当前位置：网站首页>(解决)Splunk 之 kv-store down 问题

(解决)Splunk 之 kv-store down 问题

2022-06-11 12:01:00 【shenghuiping2001】

先说问题：in seach head server:

splunk show kvstore-status, 显示有search head node 是down 和recovering:

abc.com:8191
                   configVersion : 95
                     hostAndPort : bbb.com:8191
                   lastHeartbeat : Mon May 23 17:17:15 2022
               lastHeartbeatRecv : Mon May 23 17:17:16 2022
            lastHeartbeatRecvSec : 1653351436.052
                lastHeartbeatSec : 1653351435.069
                      optimeDate : Fri Dec 10 17:41:20 2021
                   optimeDateSec : 1639186880
                          pingMs : 25
               replicationStatus : Recovering
                          uptime : 1270601
aaa.com:8191
                   configVersion : -1
                     hostAndPort : aaa.com:8191
                   lastHeartbeat : Mon May 23 17:17:15 2022
               lastHeartbeatRecv : ZERO_TIME
            lastHeartbeatRecvSec : 0
                lastHeartbeatSec : 1653351435.48
                      optimeDate : ZERO_TIME
                   optimeDateSec : 0
                          pingMs : 0
               replicationStatus : Down
                          uptime : 0

说明一下：下面一台机器：aaa.com, 是属于另外一个集群，后来加到现在的search head 集群：检查一下心跳：

2022-05-24T00:26:12.756Z I REPL_HB [replexec-9724] Error in heartbeat (requestId: 1148968128) to ccc.com:8191, response status: InvalidReplicaSetConfig: replica set IDs do not

参考文档：

Resync the KV store - Splunk Documentation

When we went to one of the above SH members and ran kvstore command, it only showed only 3 members indicating that these 3 members belonged to the previous SH cluster.

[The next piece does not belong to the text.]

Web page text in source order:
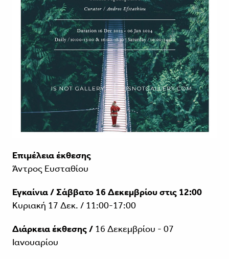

These 3 SH members were part of other SH cluster and it seemed that the following command were not performed when they were removed from then SH cluster.

splunk clean kvstore --cluster (注意： only down 的node 才执行这个操作)

首先： we stopped all these 3 SH mebers showing "Down" status and then performed the following step on the one SH member(bbb.com) and the SH member was joined to the current cluster sucessfully.

(1) Stop the search head that has the stale KV store member.
(2) Run the command splunk clean kvstore --cluster <<<==== This step is the additional step for search heads showing "Down" status
(3) Run the command splunk clean kvstore --local
(4) Restart the search head. This triggers the initial synchronization from other KV store members.
(5) Run the command splunk show kvstore-status to verify synchronization.

接下来的操作：

(1) Please perform the above same step for other 2 SH members(aaa.com and ccc.com)

(2) And perform the following steps for the SH members showing "Recovering" status.

(1) Stop the search head that has the stale KV store member.
(2) Run the command splunk clean kvstore --local
(3) Restart the search head. This triggers the initial synchronization from other KV store members.
(4) Run the command splunk show kvstore-status to verify synchronization.